Despite the widely different national contexts, we can see these as versions of the same ideological strategy. This strategy first elides the distinctions between movements which may, without stretching the language unduly, be called ‘terrorist’ – ISIS or al-Qa’eda – and groups which are wholly different in strategy, methods, and ideology. It thus lumps all ‘Islamists’ together, or severely blurs the distinctions between the different types in the very wide range that makes up the spectrum of political Islam. This strategy then does its best to throw the pall of suspicion, further, over other oppositional forces: depending on the context, this could mean all Muslims, all Kurds, all leftists, or practically anybody else who represents a real or imagined threat or nuisance to power. All of these may be suspected, if not of being actual terrorists, then of being ‘soft’ on terrorism. They are suspect. They are a danger to the state. Invoking the Islamist ‘threat’ thus serves, to different degrees in different countries, to shift the rules of the political game, away from democratic methods and liberal freedoms, towards authoritarianism, witch-hunting, and, as we approach the extreme end of the scale, judicial and military murder.

The accusation of Islamist terrorism is today the major single pretext used by governments that seek to reinforce authoritarian controls, or to whip up chauvinism – as it was once the threat of communism, and before that of anarchism and of Jacobinism. The different cases outlined above are part of a common and mutually reinforcing discourse from the Middle East to western Europe and North America to India. The louder Tony Blair or Boris Johnson talk about the Islamist threat, the easier it is for Erdogan (still often referred to as a ‘moderate Islamist’ himself) to justify his crackdown on Kurds and leftists. The more delirium the British tabloids can create around the latest terrorist outrage, the easier it becomes to justify the astonishing outbreak of judicial murder now being threatened in Egypt, or David Cameron’s attempt to return to ‘business as usual’ with Sisi. This is not to claim that ISIS, in its acts or its principles, is not a thoroughly unpleasant organisation. But it is to point out, firstly, that the major danger in all the countries exposed to the threat of ISIS is still repression at the hands of the state; and, secondly, that terrorist groups and authoritarian regimes, vivid atrocities and sensationalist media feed off each other. An escalation from one justifies an escalation from the other, as both tenderly nurse what Adam Curtis once called, in 2004, the ‘power of nightmares’.

We can see this as one more expression of the deep ideological structure of ‘Project Fear’ – a term that is beginning to be applied in a more general sense than its original reference to the Scottish ‘No’ campaign. This wider Project Fear acts, not just to hold people back from a specific political change by specific fears or doubts, but to generate a general fear of change, bound up with a profound pessimism about humanity in general. If people, left to themselves, are wicked and violent then the firm methods of state and social repression are justified.

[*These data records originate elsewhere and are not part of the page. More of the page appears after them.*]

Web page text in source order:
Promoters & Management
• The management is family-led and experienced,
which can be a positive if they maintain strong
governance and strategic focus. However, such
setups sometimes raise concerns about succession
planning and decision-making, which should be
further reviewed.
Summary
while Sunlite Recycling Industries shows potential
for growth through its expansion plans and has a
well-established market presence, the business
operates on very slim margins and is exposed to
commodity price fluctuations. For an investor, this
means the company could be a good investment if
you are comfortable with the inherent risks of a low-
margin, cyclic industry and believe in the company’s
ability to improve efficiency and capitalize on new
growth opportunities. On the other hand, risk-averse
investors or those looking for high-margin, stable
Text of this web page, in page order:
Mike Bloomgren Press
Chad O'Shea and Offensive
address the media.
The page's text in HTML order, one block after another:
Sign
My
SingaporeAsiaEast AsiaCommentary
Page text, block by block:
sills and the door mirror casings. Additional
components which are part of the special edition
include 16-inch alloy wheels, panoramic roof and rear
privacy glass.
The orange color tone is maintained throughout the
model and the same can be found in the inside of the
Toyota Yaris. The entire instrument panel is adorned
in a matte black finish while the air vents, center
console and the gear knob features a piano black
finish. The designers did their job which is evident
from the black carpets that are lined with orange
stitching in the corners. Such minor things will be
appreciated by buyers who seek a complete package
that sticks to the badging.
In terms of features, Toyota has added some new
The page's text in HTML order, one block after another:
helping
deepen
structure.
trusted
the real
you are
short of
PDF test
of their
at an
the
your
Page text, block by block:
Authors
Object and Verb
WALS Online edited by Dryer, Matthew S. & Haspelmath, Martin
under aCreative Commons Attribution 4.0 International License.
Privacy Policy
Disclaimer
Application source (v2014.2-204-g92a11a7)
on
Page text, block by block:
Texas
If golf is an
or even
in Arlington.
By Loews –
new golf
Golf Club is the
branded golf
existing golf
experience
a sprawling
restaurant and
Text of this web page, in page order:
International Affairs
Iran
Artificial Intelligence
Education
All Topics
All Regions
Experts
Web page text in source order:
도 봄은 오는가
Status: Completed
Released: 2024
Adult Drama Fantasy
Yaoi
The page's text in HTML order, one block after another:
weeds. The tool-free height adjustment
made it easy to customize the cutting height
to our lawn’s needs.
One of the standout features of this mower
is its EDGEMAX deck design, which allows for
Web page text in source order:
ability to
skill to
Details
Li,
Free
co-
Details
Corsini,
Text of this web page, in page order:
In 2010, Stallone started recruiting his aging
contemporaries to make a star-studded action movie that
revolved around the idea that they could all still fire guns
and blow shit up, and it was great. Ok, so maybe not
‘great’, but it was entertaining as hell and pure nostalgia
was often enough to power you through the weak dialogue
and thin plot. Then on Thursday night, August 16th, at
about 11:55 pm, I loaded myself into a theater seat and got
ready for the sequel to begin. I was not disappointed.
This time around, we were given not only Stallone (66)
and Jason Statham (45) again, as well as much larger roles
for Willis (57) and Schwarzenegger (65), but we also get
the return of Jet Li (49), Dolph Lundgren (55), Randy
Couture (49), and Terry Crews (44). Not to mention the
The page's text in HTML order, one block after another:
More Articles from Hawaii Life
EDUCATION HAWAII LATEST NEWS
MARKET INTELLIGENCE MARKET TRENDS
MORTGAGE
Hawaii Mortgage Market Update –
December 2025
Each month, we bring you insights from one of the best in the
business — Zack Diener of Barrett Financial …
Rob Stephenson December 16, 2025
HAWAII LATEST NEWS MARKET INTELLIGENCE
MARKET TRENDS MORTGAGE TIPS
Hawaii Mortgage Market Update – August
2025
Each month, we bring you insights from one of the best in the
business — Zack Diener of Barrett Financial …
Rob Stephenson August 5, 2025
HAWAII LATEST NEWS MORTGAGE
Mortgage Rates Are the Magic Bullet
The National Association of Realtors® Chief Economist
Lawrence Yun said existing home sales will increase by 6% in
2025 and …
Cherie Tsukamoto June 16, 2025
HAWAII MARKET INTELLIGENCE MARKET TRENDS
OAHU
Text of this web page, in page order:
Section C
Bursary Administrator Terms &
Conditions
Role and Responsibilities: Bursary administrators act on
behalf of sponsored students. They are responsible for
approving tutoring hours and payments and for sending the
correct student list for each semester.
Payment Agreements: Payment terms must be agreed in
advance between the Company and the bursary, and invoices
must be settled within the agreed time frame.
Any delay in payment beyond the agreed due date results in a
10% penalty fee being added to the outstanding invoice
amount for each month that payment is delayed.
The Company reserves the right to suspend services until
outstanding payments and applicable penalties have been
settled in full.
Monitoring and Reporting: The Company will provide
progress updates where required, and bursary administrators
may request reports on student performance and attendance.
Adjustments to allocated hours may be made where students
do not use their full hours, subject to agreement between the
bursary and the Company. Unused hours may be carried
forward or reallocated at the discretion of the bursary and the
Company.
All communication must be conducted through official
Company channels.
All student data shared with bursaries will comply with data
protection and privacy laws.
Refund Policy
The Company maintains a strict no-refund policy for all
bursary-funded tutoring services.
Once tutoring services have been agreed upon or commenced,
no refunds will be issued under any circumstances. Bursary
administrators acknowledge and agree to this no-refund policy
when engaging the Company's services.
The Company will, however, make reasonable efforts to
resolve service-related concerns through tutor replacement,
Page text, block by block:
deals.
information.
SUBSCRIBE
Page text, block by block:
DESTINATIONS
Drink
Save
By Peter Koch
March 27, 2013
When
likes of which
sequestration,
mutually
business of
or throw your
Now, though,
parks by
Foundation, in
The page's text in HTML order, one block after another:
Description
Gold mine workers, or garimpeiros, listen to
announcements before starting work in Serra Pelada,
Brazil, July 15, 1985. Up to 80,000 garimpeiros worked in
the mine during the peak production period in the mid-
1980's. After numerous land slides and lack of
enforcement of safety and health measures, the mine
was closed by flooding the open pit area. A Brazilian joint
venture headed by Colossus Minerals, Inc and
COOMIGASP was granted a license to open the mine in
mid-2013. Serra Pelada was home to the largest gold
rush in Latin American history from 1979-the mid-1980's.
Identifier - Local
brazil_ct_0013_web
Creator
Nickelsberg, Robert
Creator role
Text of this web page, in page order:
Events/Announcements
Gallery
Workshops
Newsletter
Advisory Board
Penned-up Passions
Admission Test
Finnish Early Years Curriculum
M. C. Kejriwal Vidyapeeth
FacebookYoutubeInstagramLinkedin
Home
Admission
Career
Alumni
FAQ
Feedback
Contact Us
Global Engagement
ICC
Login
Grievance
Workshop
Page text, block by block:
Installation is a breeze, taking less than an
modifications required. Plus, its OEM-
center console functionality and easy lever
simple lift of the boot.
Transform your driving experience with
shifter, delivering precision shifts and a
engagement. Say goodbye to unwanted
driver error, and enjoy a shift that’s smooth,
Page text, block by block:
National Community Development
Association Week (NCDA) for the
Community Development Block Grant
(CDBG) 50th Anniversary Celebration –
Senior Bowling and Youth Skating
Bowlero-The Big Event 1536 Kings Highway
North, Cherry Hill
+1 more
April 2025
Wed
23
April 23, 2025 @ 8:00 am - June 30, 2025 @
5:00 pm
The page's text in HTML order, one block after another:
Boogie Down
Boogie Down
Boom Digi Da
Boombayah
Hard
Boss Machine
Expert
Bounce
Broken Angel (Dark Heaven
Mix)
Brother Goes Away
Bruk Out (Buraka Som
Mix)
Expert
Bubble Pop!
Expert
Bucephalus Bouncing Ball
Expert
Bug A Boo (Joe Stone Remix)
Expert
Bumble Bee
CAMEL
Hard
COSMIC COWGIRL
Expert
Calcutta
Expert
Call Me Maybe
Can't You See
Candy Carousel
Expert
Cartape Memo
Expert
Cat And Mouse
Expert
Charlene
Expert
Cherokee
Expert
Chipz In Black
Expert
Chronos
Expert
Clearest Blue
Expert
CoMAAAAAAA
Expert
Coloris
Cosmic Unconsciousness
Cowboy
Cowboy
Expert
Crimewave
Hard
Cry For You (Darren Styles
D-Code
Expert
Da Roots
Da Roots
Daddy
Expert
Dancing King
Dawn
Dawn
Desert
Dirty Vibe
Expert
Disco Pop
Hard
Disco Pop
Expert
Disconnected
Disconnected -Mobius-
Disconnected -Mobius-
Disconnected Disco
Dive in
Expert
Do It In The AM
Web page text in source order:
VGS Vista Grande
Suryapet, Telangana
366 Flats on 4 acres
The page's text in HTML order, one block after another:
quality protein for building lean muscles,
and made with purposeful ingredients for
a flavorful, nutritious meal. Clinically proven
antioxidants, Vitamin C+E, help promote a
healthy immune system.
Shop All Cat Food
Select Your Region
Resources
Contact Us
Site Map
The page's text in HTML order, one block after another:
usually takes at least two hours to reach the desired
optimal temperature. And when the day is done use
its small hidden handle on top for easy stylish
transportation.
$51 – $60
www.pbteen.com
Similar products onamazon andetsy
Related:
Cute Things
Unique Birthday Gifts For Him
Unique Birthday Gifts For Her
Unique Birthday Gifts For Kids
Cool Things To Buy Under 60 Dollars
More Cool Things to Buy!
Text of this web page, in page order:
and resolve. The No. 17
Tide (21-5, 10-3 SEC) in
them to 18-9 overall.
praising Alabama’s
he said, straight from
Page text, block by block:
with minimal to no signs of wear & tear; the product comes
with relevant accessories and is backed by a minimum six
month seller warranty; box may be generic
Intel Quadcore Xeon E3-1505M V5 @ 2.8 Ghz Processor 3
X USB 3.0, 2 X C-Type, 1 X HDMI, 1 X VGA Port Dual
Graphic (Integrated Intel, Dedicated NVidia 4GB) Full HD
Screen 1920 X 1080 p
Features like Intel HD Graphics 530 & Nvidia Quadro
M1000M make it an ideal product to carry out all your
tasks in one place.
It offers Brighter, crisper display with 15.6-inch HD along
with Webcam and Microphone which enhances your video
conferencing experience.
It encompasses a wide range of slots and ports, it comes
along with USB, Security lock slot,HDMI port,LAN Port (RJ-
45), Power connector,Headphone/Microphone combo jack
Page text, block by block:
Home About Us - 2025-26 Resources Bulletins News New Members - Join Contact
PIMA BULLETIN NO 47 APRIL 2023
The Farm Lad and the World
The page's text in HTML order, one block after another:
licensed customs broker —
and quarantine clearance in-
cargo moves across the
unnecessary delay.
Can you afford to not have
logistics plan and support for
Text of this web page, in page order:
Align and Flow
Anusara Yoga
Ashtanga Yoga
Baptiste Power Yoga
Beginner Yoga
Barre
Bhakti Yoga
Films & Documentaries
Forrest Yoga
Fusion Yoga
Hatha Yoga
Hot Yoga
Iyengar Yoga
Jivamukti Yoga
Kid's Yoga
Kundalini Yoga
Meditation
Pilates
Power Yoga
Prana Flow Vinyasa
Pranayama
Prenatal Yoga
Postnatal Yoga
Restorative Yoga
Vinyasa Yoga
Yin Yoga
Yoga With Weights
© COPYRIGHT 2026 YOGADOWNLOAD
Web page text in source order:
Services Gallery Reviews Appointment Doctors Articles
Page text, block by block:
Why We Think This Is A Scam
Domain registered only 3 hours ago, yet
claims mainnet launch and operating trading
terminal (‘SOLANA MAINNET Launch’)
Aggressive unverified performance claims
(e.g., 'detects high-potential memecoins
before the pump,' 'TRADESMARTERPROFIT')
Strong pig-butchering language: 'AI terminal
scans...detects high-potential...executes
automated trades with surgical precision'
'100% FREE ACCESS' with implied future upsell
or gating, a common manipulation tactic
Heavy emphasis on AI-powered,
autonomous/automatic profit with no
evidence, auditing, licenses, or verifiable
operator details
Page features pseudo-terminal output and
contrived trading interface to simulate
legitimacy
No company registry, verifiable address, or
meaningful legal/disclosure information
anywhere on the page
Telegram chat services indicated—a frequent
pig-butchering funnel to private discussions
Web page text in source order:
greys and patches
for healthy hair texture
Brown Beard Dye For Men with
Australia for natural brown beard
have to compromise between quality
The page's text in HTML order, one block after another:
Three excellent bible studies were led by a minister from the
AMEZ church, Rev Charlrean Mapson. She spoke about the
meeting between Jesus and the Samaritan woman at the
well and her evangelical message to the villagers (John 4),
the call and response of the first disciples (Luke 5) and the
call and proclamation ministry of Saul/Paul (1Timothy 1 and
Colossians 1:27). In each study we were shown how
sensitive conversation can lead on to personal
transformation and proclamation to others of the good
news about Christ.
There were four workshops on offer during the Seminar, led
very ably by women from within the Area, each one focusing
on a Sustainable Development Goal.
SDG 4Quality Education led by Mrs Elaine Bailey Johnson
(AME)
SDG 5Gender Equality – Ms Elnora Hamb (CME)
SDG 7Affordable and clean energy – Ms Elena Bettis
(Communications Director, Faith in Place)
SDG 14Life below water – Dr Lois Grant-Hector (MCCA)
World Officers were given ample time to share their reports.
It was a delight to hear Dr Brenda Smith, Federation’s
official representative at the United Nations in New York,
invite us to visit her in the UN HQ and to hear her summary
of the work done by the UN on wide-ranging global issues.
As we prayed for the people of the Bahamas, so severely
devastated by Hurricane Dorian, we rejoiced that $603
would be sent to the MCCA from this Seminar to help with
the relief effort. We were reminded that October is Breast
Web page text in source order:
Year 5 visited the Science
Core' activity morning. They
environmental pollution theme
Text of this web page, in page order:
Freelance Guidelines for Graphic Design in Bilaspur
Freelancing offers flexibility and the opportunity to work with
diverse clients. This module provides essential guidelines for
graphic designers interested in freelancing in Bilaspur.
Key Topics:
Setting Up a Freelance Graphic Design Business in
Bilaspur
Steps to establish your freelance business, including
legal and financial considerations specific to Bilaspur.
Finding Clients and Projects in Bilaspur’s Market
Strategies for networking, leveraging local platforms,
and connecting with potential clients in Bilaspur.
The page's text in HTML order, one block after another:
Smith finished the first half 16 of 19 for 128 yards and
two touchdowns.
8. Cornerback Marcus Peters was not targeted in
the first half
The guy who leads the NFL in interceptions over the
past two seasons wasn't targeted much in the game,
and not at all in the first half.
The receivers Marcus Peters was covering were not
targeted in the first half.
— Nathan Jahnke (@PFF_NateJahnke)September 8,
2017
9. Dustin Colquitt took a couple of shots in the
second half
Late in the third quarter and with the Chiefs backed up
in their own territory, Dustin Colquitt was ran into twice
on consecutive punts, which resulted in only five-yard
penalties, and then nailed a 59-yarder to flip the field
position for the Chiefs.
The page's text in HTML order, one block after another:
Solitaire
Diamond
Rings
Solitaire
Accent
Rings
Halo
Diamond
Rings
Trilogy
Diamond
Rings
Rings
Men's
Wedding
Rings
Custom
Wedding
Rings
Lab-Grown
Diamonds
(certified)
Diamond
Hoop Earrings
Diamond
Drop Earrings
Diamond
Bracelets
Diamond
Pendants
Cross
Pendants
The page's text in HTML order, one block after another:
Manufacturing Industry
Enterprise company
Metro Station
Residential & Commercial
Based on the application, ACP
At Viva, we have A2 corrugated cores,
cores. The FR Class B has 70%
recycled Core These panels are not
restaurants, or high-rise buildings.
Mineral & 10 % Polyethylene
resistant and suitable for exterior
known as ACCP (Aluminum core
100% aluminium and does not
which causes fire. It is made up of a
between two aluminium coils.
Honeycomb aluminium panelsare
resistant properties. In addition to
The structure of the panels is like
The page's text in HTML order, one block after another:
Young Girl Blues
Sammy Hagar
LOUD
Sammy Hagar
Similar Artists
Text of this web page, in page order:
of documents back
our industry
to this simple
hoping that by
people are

Any attempt at radical change will run ashore on the rocks of a fallen human nature, and will only end by making matters worse: not this or that change, but change as such becomes an object of fear. We are encouraged to feel a wicked, violent world, of narrow self-interest and senseless atrocities (such as is currently provided by capitalism) is all humans are fit for. Today, the spectacle of terrorism and the atmosphere of ‘existential threat’ taps into this theme – a theme as old, at least, as Edmund Burke’s reaction to the French Revolution – like nothing else. The dissemination of despair is not the least formidable of the defences of the social order.